**Aim of the exercise**
Nothing is needed except the lines below that run from the one with "Cybersecurity due diligence example" through the one with "evaluate whether the", repeated exactly.

**Dataset entries**
**********
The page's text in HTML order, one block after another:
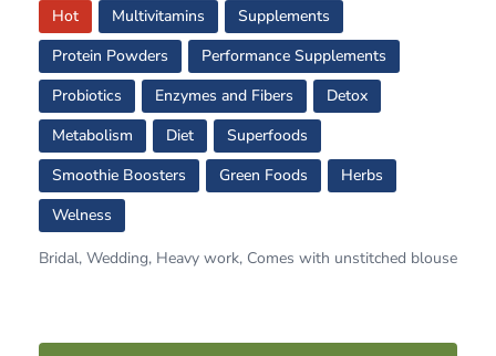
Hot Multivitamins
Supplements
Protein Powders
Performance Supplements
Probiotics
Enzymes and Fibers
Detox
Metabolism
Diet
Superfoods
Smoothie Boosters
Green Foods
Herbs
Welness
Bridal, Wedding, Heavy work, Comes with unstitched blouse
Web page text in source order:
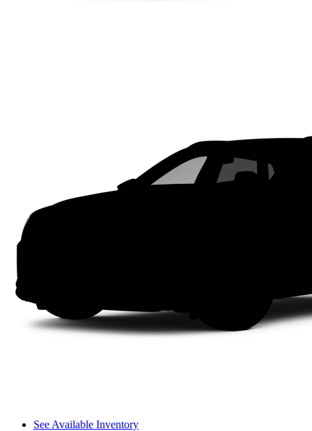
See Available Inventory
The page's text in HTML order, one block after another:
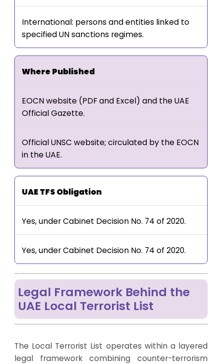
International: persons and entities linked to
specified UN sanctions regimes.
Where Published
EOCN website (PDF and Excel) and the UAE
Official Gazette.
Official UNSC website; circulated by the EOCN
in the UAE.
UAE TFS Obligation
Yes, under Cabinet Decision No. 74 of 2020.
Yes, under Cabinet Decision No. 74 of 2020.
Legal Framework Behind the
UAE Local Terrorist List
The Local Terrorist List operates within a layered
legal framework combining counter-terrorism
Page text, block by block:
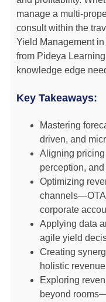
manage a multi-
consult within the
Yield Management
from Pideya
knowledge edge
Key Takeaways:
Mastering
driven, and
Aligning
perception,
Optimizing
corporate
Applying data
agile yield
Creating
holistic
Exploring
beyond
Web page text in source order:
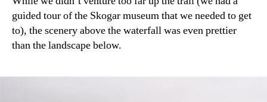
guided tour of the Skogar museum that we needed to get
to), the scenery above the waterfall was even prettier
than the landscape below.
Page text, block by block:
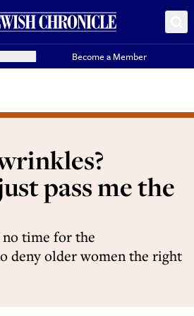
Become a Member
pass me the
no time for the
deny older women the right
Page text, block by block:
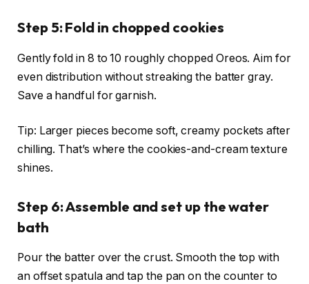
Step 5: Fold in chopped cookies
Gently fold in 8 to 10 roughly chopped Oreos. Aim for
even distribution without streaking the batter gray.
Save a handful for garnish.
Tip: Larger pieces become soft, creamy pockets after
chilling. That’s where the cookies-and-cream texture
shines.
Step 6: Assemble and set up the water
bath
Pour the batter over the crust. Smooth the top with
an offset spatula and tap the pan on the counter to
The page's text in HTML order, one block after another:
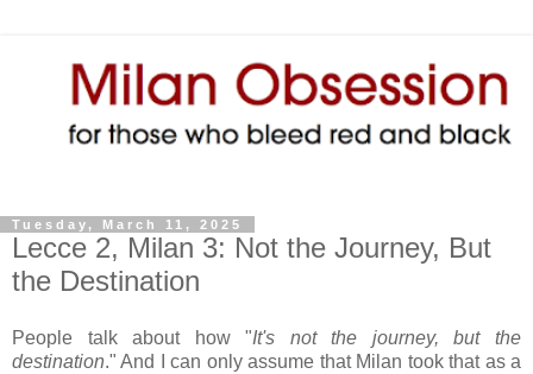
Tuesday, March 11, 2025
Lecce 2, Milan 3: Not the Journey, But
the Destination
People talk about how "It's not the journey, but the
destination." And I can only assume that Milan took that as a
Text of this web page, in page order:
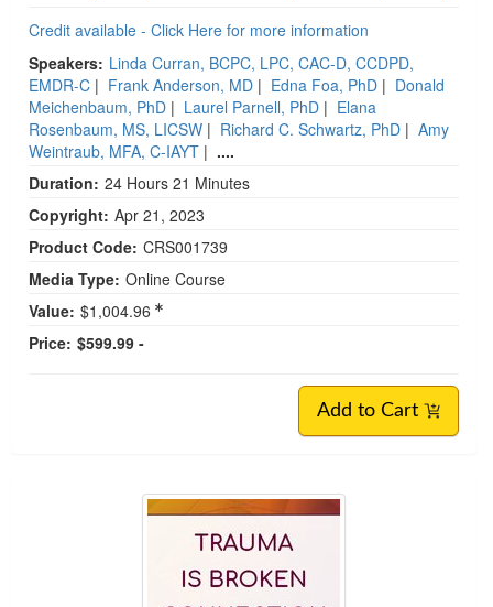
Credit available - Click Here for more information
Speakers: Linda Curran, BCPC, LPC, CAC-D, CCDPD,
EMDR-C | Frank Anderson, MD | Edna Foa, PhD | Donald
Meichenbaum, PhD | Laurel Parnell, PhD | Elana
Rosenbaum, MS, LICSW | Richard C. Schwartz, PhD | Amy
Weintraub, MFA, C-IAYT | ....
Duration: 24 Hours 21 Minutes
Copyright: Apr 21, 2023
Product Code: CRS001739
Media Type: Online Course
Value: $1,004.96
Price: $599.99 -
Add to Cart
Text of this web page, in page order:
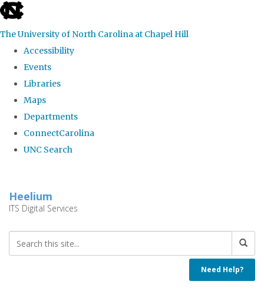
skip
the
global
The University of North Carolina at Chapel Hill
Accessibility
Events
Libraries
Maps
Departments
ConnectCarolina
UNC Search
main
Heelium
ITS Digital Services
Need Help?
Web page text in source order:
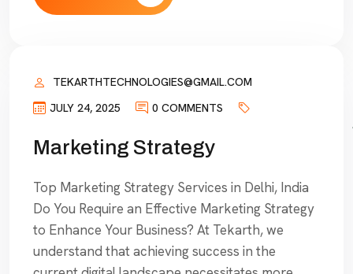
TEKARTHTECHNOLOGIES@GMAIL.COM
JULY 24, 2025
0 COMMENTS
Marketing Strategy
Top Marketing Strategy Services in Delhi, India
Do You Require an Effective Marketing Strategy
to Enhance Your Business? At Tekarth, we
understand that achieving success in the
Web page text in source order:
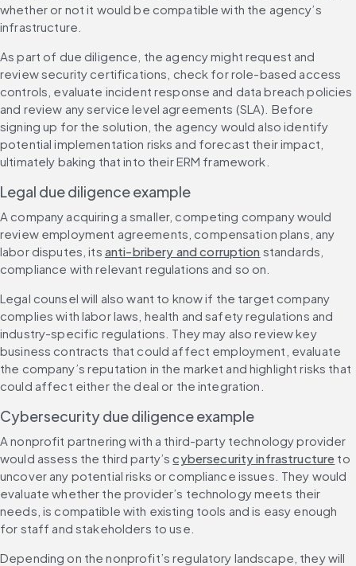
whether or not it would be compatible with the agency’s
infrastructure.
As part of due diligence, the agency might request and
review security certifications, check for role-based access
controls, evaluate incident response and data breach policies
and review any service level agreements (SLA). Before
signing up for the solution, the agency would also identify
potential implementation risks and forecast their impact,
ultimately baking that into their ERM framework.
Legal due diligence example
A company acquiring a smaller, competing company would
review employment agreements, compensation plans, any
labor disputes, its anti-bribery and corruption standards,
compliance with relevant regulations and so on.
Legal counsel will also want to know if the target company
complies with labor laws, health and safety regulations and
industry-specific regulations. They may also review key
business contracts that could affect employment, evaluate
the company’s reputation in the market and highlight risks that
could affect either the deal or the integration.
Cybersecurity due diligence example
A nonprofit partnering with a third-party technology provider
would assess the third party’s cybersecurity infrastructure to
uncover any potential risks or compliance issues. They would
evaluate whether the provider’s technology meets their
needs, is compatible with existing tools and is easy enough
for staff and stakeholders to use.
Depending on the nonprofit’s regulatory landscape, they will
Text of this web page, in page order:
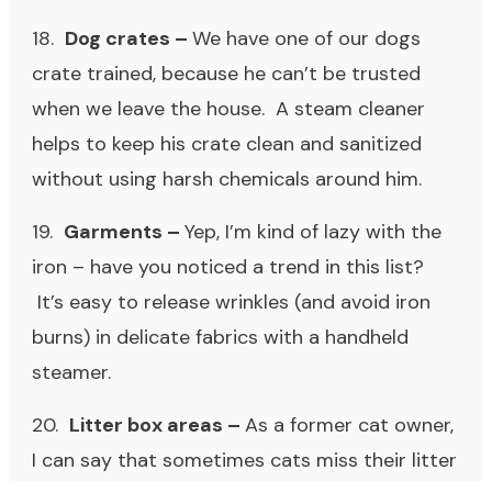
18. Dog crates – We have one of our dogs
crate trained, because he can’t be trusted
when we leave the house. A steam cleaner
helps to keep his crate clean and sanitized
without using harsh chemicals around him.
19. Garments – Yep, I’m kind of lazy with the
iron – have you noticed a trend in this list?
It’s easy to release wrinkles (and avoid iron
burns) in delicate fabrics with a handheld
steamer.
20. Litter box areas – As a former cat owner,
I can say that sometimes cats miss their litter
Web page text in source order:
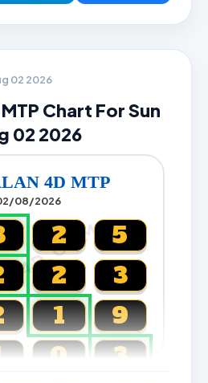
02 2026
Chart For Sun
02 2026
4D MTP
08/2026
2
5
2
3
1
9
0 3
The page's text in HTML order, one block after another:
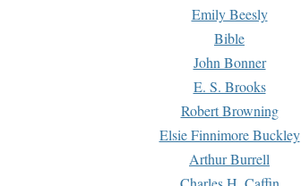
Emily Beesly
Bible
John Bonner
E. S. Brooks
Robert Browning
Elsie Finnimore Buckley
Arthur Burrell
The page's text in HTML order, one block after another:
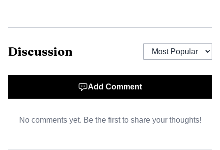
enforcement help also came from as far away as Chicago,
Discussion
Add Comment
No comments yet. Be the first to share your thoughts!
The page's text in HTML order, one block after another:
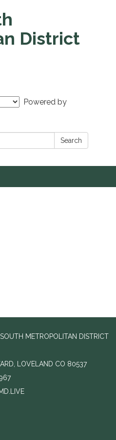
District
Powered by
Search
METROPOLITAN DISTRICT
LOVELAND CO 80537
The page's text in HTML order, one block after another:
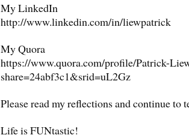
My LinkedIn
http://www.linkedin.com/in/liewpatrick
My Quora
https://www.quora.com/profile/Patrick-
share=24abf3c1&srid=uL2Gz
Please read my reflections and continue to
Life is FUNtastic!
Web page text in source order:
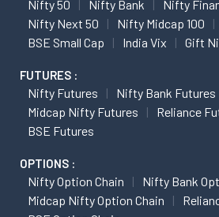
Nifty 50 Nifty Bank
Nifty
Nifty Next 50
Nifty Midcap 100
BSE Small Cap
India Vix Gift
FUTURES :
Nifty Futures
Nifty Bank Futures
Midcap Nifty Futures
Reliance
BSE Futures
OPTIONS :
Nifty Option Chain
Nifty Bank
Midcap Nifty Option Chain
**********
**Response**
Cybersecurity due diligence example
A nonprofit partnering with a third-party technology provider
would assess the third party’s cybersecurity infrastructure to
uncover any potential risks or compliance issues. They would
evaluate whether the provider’s technology meets their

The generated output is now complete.